During the first two time periods 391, 392, the controller 140 may have determined that to provide the desired color temperature from the lighting apparatus 100, LED 110 should be illuminated about 33% of the time and LED 120 should be illuminated about 67% of the time. The controller 140 may have determined the desired duty cycle based on an interpolation between the color temperature of the two LEDs 110, 120, a look-up table operation based on pre-computed values, or other technique. The controller 140 may ensure that control line 142 is high and set control line 143 to its maximum value so that the maximum current for the lighting apparatus 100 can flow. The controller 140 may then drive control line 141 using various modulation techniques so that the current is flowing through LED 110 for about 33% of the time and through LED 120 for about 67% of the time. Control line 141 may be modulated using pulse density modulation (PDM), pulse width modulation (PWM) as shown in waveform 341, or other modulation techniques. Current waveform 331 shows that current is flowing through LED 110 if waveform 341 of control line 141 is high and that current is flowing through LED 120 if waveform 341 is low.

The controller 140 may receive information from the network adapter 160 or other control input that causes the controller 140 to determine that a different mix of light from the two LEDs 110, 120, such as a ratio of 5 to 1, may be desired, so the next two periods 393, 394 have a different duty cycle for the alternating current. In the example shown, periods 393, 394 have LED 110 illuminated about 80% of the time and LED 120 illuminated for about 20% of the time. The controller 140 may provide this duty cycle on control line 141 and the alternating current adjusts accordingly so that LED 110 is illuminated for about 80% of the each period and LED 120 is illuminated for about 20% of each period.
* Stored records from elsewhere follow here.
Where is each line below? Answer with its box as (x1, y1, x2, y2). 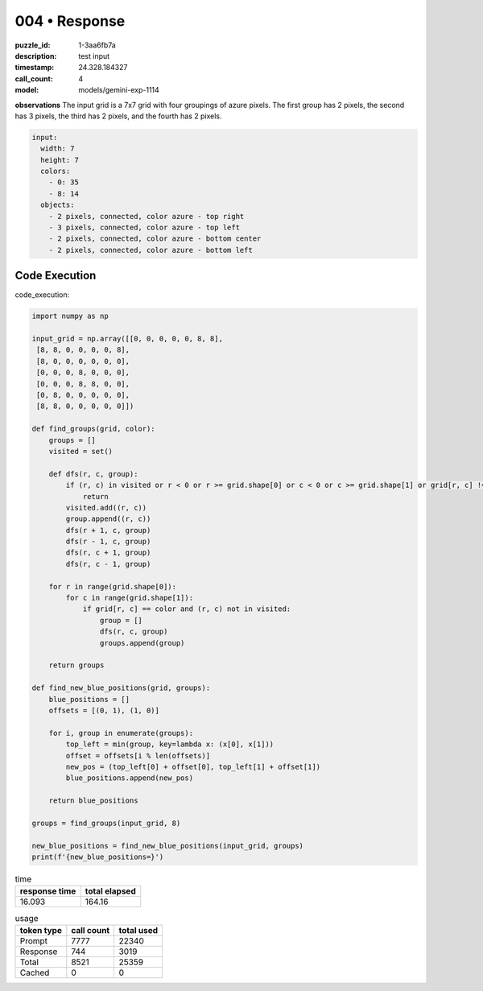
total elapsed (85, 886, 136, 897)
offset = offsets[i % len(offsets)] (65, 751, 211, 760)
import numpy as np (31, 312, 109, 321)
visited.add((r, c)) (65, 503, 147, 512)
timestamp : (14, 63, 55, 72)
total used (118, 924, 159, 935)
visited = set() (48, 447, 113, 456)
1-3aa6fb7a (78, 40, 116, 50)

Another control input may be received by the controller 140 requesting it to set the brightness to about 50%. Period 395 shows one method that the controller 140 may use to adjust the brightness level of the lighting apparatus 100. During period 395, the controller 140 does not change the duty cycle of the alternating current but changes the current level by changing the control line 343 to a lower voltage level to tell the current source 150 to reduce the current level. Waveform 331 shows the resulting lower currents during period 395. During period 396, the controller 140 may utilize a different method of controlling the brightness of the lighting apparatus 100 by readjusting the current to the maximum level by setting control line 143 back to the maximum level but using control line 142 to turn off the alternating current for 50% of the time that the current is flowing in both directions. In the embodiment shown, waveform 331 shows that the current starts out the period 396 at a full positive level. About 40% of the time through the period 396, the control line 142 (waveform 342) is set low to shut off the current. At about 80% of the period, control line 141 (waveform 341) is set low which would normally reverse the flow of current, but since control line 142 is still low, no current flows until control line 142 is set high again at about 90% of the period. During period 396 LED 110 is on for about 40% of the period 396 and LED 120 is on for about 10% of the period 396 maintaining the ratio between LED 110 and LED 120 at about 5 to 1.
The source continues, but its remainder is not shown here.